Deploy the kube-lego helm chart on Rancher

Question

Pulumi · Accepted Answer

In order to deploy the kube-lego Helm chart on a Rancher-managed Kubernetes cluster using Pulumi, you would follow these steps:

1. Setup and configure a Rancher Kubernetes cluster using the `rancher2.Cluster` resource.
2. Install the kube-lego Helm chart onto the cluster.

Before starting with the Pulumi code, ensure that you have Pulumi installed and configured, as well as access to a Rancher server where you are able to create clusters. Also, the Helm chart for kube-lego should be available in a Helm repository that is accessible from your Kubernetes cluster.

For the sake of this example, we'll assume you have your Rancher API URL, Access Key, Secret Key, and the Kubernetes version ready. `kube-lego` is typically used for automatic Let's Encrypt certificate provisioning. However, please be aware that `kube-lego` is deprecated and is succeeded by `cert-manager`. You should only use `kube-lego` if you have a specific reason for not using `cert-manager`.

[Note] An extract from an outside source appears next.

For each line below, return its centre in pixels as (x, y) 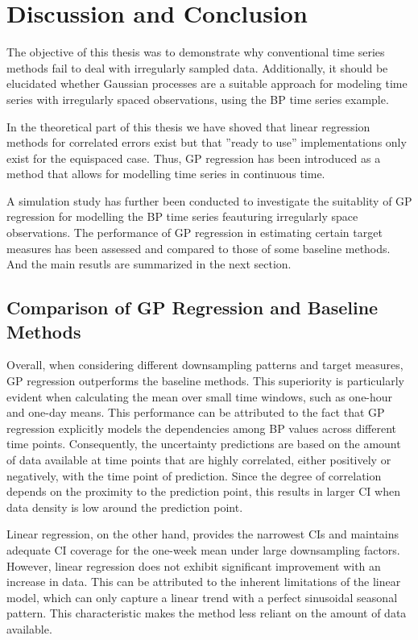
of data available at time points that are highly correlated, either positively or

Below is a Pulumi program written in TypeScript that creates a new Kubernetes cluster in Rancher and deploys the kube-lego Helm chart:

```typescript
import * as pulumi from "@pulumi/pulumi";
import * as rancher2 from "@pulumi/rancher2";
import * as k8s from "@pulumi/kubernetes";

// Create a new Rancher v2 Cluster
const cluster = new rancher2.Cluster("my-cluster", {
    rkeConfig: {
        // Specify the desired Kubernetes version
        kubernetesVersion: "v1.20.x",
        // Define the node groups with roles and instance types
        nodes: [
            {
                // Your node configuration here
                address: "node-address",
                user: "user", // SSH username for the node
                role: ["etcd", "controlplane", "worker"], // Node roles
                // SSH private key for the user account
                sshKey: "<YOUR_SSH_PRIVATE_KEY>",
            },
        ],
    },
});

// Create a Pulumi Kubernetes provider that targets the cluster
const k8sProvider = new k8s.Provider("k8s-provider", {
    kubeconfig: cluster.kubeConfigRaw,
});

// Deploy kube-lego using a Helm Chart
const kubeLegoChart = new k8s.helm.v3.Chart("kube-lego", {
    fetchOpts:{ 
        repo: "https://charts.jetstack.io" // Make sure this is the correct Helm repo for kube-lego
    },
    chart: "kube-lego",
    version: "0.1.5", // Specify the chart version you want to deploy
    values: {
        // kube-lego specific values to configure
        config: {
            LEGO_EMAIL: "email@example.com", // Replace with your email
            LEGO_URL: "https://acme-v01.api.letsencrypt.org/directory",
        },
    },
}, { provider: k8sProvider });

// Export the cluster kubeconfig to be able to interact with the cluster with kubectl
export const kubeconfig = cluster.kubeConfigRaw;
```

This program performs the following actions:
- It creates a new Kubernetes cluster on Rancher using the desired version and nodes configuration specified in `rkeConfig`. You should replace `node-address`, `user`, your SSH private key, and the Kubernetes version with your actual values.
- Then it sets up a new instance of the Pulumi Kubernetes provider (`k8sProvider`), which points to the newly created Rancher cluster. This is done using the cluster's `kubeConfigRaw` output, which contains the kubeconfig file contents needed to access the Kubernetes cluster.
- Following that, it uses the Pulumi Kubernetes provider to deploy the `kube-lego` Helm chart onto the Rancher cluster. Make sure to replace `email@example.com` with the email address you want to register with Let's Encrypt.

Please make sure you review and adjust values to your specific requirements and note that this program is intended for educational purposes and further refinement is expected for production use. Also, given that `kube-lego` is deprecated, consider using `cert-manager` for new projects.